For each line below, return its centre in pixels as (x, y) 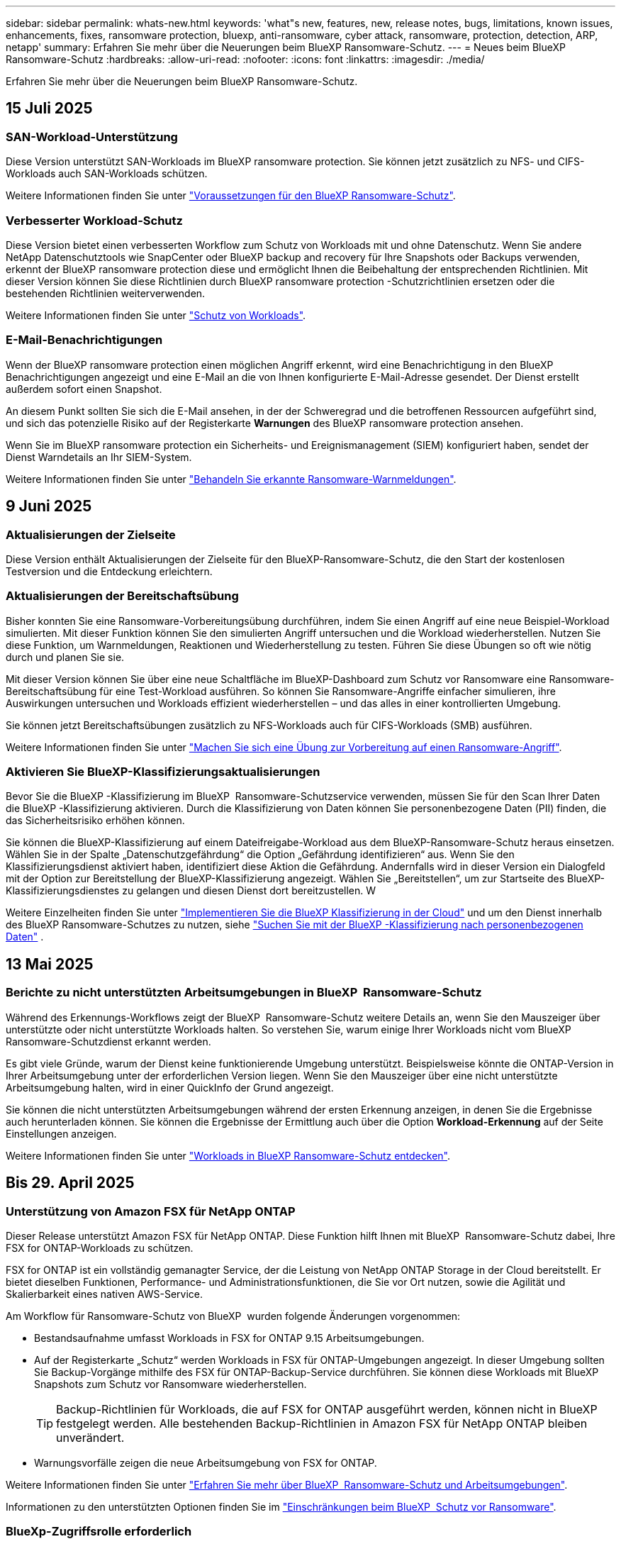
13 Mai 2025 (50, 964)
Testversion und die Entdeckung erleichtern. (109, 571)
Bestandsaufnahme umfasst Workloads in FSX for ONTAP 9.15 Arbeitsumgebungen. (229, 1338)
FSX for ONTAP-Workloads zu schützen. (100, 1248)
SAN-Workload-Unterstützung (92, 137)
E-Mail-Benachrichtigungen (84, 340)
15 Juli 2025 (49, 109)
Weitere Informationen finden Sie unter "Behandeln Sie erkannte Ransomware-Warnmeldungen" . (231, 479)

· · ·

What is expected. Write the number of lines in the listing above that contain the word "ONTAP". No other text should appear.

Expected answer. 2